Administration of BP before teriparatide attenuates its effect on BMD increase38, particularly in the hip, where it may transiently decrease slightly. However, the VERO39 study showed that attenuation does not result in a decrease in the anti-fracture effect. The STRUCTURE study shows that prior administration of BP attenuates the efficacy of romosozumab in increasing BMD but does not prevent it40. It can be concluded that the administration of bone-forming agents after PB should not be ruled out when considered appropriate.

BP after bone-forming agents

After withdrawal of any bone forming agent, an antiresorptive agent should be administered.

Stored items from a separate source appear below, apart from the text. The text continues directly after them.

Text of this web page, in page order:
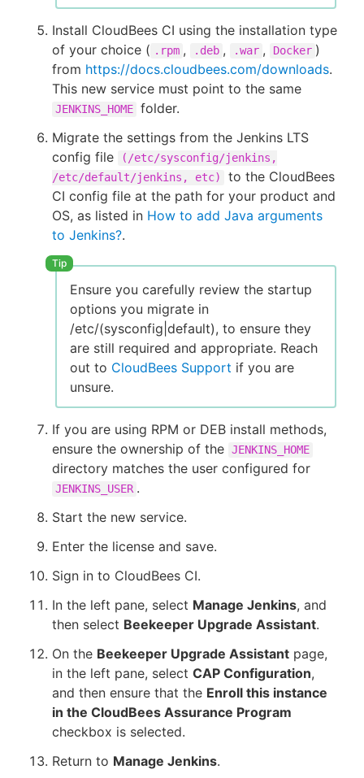
Install CloudBees CI using the installation type
of your choice ( .rpm , .deb , .war , Docker )
from https://docs.cloudbees.com/downloads.
This new service must point to the same
JENKINS_HOME folder.
Migrate the settings from the Jenkins LTS
config file
(/etc/sysconfig/jenkins,
/etc/default/jenkins, etc)
to the CloudBees
CI config file at the path for your product and
OS, as listed in How to add Java arguments
to Jenkins?.
Ensure you carefully review the startup
options you migrate in
/etc/(sysconfig|default), to ensure they
are still required and appropriate. Reach
out to CloudBees Support if you are
unsure.
If you are using RPM or DEB install methods,
ensure the ownership of the JENKINS_HOME
directory matches the user configured for
JENKINS_USER .
Start the new service.
Enter the license and save.
Sign in to CloudBees CI.
In the left pane, select Manage Jenkins, and
then select Beekeeper Upgrade Assistant.
On the Beekeeper Upgrade Assistant page,
in the left pane, select CAP Configuration,
and then ensure that the Enroll this instance
in the CloudBees Assurance Program
checkbox is selected.
Return to Manage Jenkins.
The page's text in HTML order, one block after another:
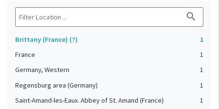
search
Brittany (France) (?)
1
France
1
Germany, Western
1
Regensburg area (Germany)
1
Saint-Amand-les-Eaux. Abbey of St. Amand (France)
1
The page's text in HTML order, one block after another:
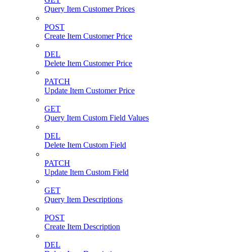
Query Item Customer Prices
POST
Create Item Customer Price
DEL
Delete Item Customer Price
PATCH
Update Item Customer Price
GET
Query Item Custom Field Values
DEL
Delete Item Custom Field
PATCH
Update Item Custom Field
GET
Query Item Descriptions
POST
Create Item Description
DEL
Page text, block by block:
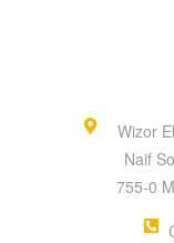
Wizor
Naif
755-0
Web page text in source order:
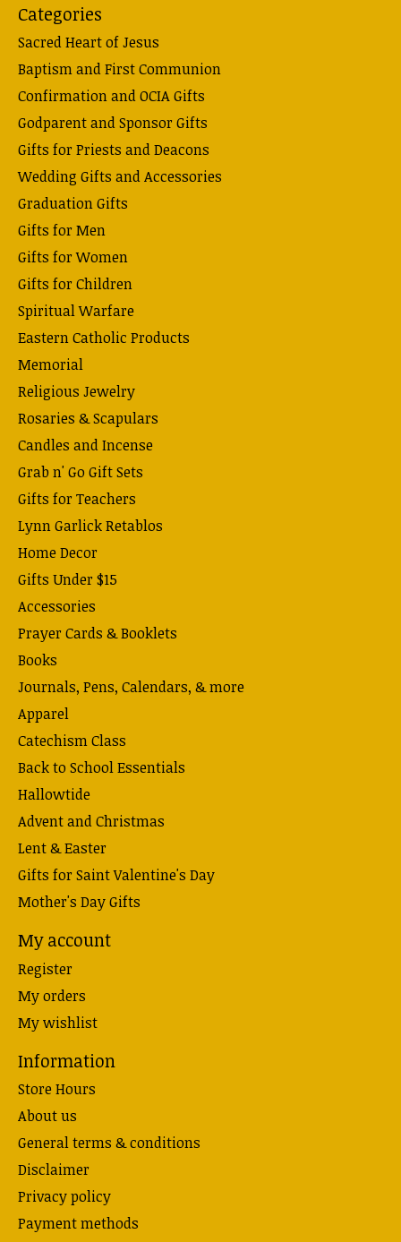
Categories
Sacred Heart of Jesus
Baptism and First Communion
Confirmation and OCIA Gifts
Godparent and Sponsor Gifts
Gifts for Priests and Deacons
Wedding Gifts and Accessories
Graduation Gifts
Gifts for Men
Gifts for Women
Gifts for Children
Spiritual Warfare
Eastern Catholic Products
Memorial
Religious Jewelry
Rosaries & Scapulars
Candles and Incense
Grab n' Go Gift Sets
Gifts for Teachers
Lynn Garlick Retablos
Home Decor
Gifts Under $15
Accessories
Prayer Cards & Booklets
Books
Journals, Pens, Calendars, & more
Apparel
Catechism Class
Back to School Essentials
Hallowtide
Advent and Christmas
Lent & Easter
Gifts for Saint Valentine's Day
Mother's Day Gifts
My account
Register
My orders
My wishlist
Information
Store Hours
About us
General terms & conditions
Disclaimer
Privacy policy
Payment methods
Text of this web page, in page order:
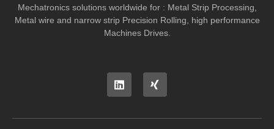
Mechatronics solutions worldwide for : Metal Strip Processing,
Metal wire and narrow strip Precision Rolling, high performance
Machines Drives.
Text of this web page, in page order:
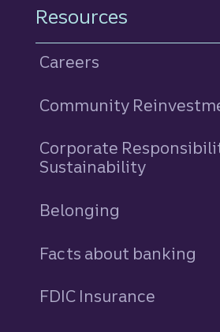
Resources
Careers
Community
Corporate
Sustainability
Belonging
Facts about banking
FDIC Insurance
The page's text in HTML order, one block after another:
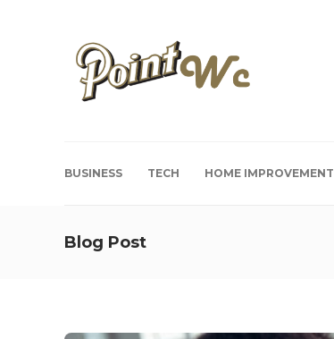
BUSINESS TECH HOME IMPROVEMENT
Blog Post
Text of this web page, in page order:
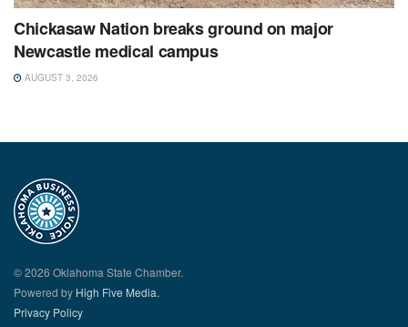
Chickasaw Nation breaks ground on major
Newcastle medical campus
AUGUST 3, 2026
© 2026 Oklahoma State Chamber.
Powered by High Five Media.
Privacy Policy

The efficacy of N-BPs is widely demonstrated41–43.

Combinations

The effect of the combination of BP with PTH on BMD has been studied, but not on fractures. The combination can be considered from the beginning of the treatment, or by adding teriparatide to previously established BP treatment. In relation to the first possibility, a first study44 showed that the combination of teriparatide with alendronate did not improve the effects of the former. However, a later one with zoledronate45 concluded that the combination provides a favourable outcome, at least for the first 6 months. Regarding studies in which teriparatide is added to previous BP treatment, negative46 and positive47 results have again been reported.

It could be concluded that, in general, the association of BP and bone-forming agents is not indicated but should not be ruled out if it is considered potentially useful in a specific situation.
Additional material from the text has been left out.